A slight correction. Gander received about 45 trans Atlantic aircraft, not "hundreds ". Other east coast Canadian airports also received US bound aircraft, such as Halifax, Nova Scotia, Moncton, New Brunswick, Quebec City, Montreal, Toronto, and Ottawa. Those airfields also received Canadian flights coming from the UK and Europe, too.  The incoming flights were spread around. JImB.


----------



## oldman (Tuesday at 6:41 AM)

Nathan said:


> We've watched the Air Disasters program for years.  We'll be flying to Mexico in a couple weeks so we are watching Perry Mason instead.
> 
> For sure, there is usually a series or collection of errors(perfect storm) that contribute to many of these air disasters.


No worries. Domestic carriers have increased training dramatically. Pilots that now fail their check ride are taken out of the cockpit until they receive additional training in the simulators and then pass a new check ride. The days of having cowboys in the cockpit are over.


----------



## oldman (Tuesday at 6:57 AM)

jimintoronto said:


> A slight correction. Gander received about 45 trans Atlantic aircraft, not "hundreds ". Other east coast Canadian airports also received US bound aircraft, such as Halifax, Nova Scotia, Moncton, New Brunswick, Quebec City, Montreal, Toronto, and Ottawa. Those airfields also received Canadian flights coming from the UK and Europe, too.  The incoming flights were spread around. JImB.


I only flew into Canada one time. Luckily for the airlines, I always carried my passport. I was in New York and had flown in from LAX. My itinerary called for me to layover and fly to Denver in the morning. The two pilots that were to fly to Toronto were stuck in O’Hare due to heavy snow and they were running 2 hours behind.

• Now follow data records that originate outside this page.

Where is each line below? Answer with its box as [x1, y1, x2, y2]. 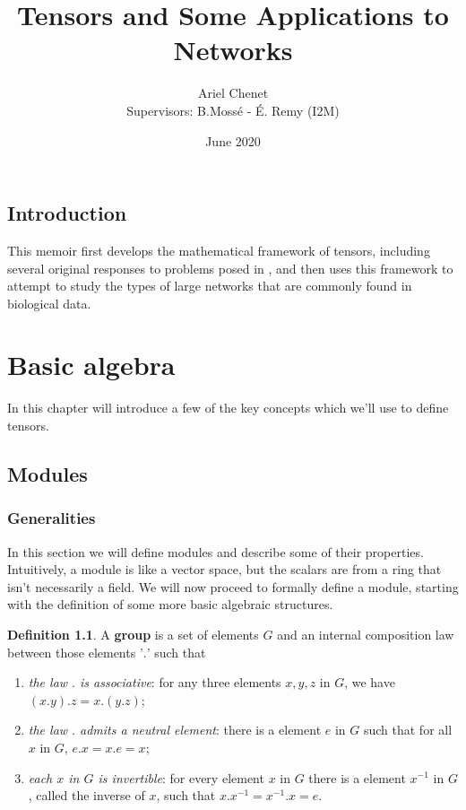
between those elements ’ [7, 642, 143, 661]
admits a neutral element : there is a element [80, 720, 322, 739]
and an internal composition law [277, 624, 454, 643]
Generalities [7, 507, 96, 529]
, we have [344, 673, 395, 692]
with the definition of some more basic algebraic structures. [7, 595, 333, 614]
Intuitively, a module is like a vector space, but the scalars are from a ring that [7, 560, 442, 579]
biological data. [7, 293, 91, 312]
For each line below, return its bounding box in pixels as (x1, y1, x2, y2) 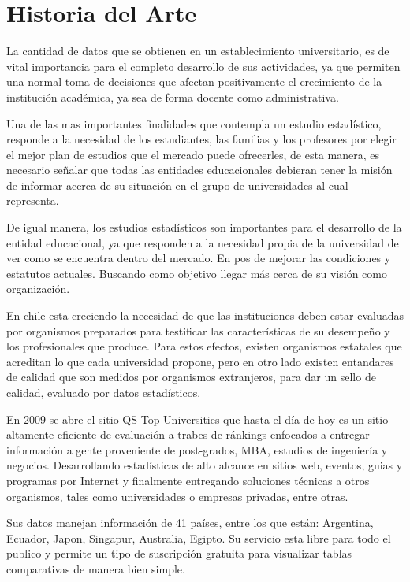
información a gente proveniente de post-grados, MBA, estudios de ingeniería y (6, 441, 388, 458)
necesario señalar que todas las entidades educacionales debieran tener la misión (6, 161, 393, 178)
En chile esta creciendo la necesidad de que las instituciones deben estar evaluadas (6, 307, 404, 324)
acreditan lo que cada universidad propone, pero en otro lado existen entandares (6, 353, 394, 369)
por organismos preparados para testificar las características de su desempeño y (6, 322, 390, 339)
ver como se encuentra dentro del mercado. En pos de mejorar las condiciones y (6, 250, 391, 266)
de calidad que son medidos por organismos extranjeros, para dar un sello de (6, 369, 376, 385)
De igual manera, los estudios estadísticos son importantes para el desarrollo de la (6, 219, 402, 235)
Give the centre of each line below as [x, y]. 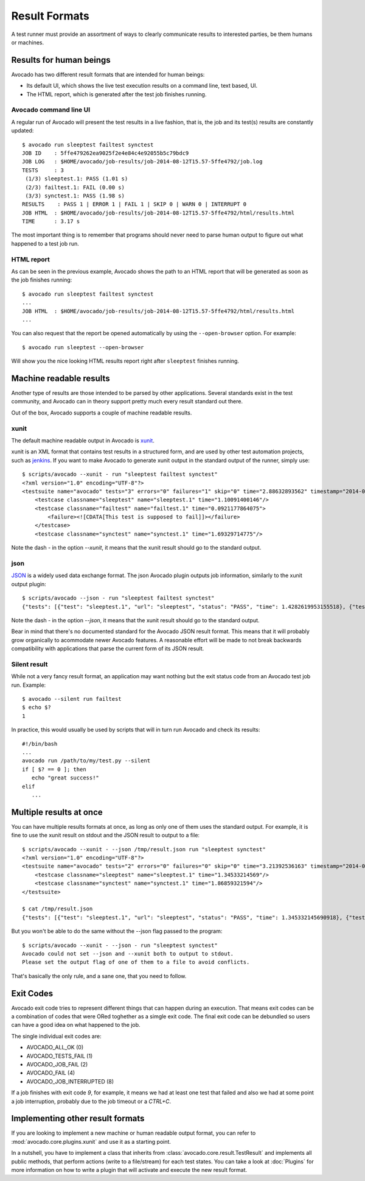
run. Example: [29, 685]
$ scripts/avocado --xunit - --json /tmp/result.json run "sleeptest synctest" [144, 849]
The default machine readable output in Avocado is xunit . [83, 440]
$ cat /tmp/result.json [57, 909]
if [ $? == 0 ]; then [54, 769]
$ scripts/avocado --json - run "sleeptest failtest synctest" [118, 598]
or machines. [28, 42]
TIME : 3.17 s [51, 222]
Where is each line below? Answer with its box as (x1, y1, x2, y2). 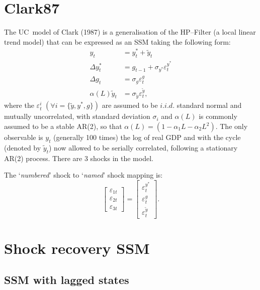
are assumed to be (102, 100, 158, 110)
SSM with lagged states (4, 272, 129, 287)
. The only (215, 121, 248, 131)
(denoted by (4, 142, 41, 153)
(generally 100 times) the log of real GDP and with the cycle (53, 132, 241, 142)
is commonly (199, 111, 237, 121)
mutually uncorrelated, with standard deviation (4, 111, 150, 121)
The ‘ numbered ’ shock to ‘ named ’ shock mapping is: (4, 170, 163, 180)
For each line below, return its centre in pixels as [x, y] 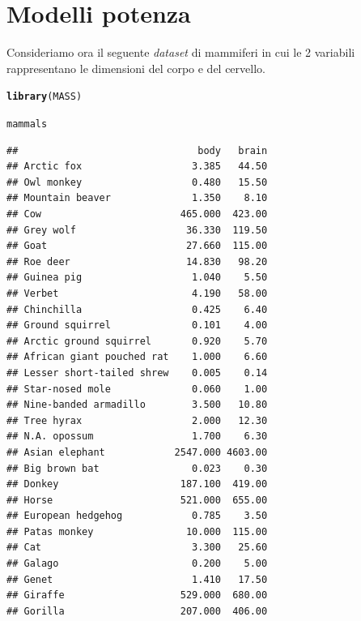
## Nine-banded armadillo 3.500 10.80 [137, 405]
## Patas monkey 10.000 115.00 [137, 531]
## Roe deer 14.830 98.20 [137, 261]
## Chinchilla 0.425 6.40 [137, 309]
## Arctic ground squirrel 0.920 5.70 [137, 341]
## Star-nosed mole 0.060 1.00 [137, 389]
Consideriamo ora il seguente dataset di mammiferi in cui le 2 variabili [181, 52]
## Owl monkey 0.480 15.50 [137, 182]

The airline called me before landing and asked if I would be willing to fly up to Toronto in a B-757. I checked and saw that it was less than two hours, so I agreed to take the flight. All that I remember was how hungry I was and when I got to the hotel, I ordered room service and the food was excellent and even hot. I can’t remember the name of the hotel. It was unfamiliar to me, but the food was great and the service was speedy. Is the airport called Pearson or something to that affect?


----------



## jimintoronto (Tuesday at 2:45 PM)

oldman said:


> I only flew into Canada one time. Luckily for the airlines, I always carried my passport. I was in New York and had flown in from LAX. My itinerary called for me to layover and fly to Denver in the morning. The two pilots that were to fly to Toronto were stuck in O’Hare due to heavy snow and they were running 2 hours behind. The airline called me before landing and asked if I would be willing to fly up to Toronto in a B-757. I checked and saw that it was less than two hours, so I agreed to take the flight. All that I remember was how hungry I was and when I got to the hotel, I ordered room service and the food was excellent and even hot. I can’t remember the name of the hotel. It was unfamiliar to me, but the food was great and the service was speedy. Is the airport called Pearson or something to that affect?


Affirmative. Lester B Pearson International Airport. Mike Pearson was one of our past Prime Ministers. A WW1 RFC pilot, show down twice but survived both crashes. In the year after WW2 ended he helped to write the original charter for the United Nations. He was also involved in the Neuremberg War Crimes trial as the assistant prosecutor for Canada. He was the 14th Canadian Prime Minister from 1963 to 1968. Link.Lester B. Pearson - Wikipedia   The international code for Toronto is YYZ. Jimb.


----------



## dobielvr (Tuesday at 3:29 PM)

I watched a documentary on Flight 401 last night.  The Pilot was trying to fix a light that indicates that the landing gear has been engaged?...and while doing so wasn't paying attention to the altitude gauge, which was descending fast.  Crashed, some passengers survived.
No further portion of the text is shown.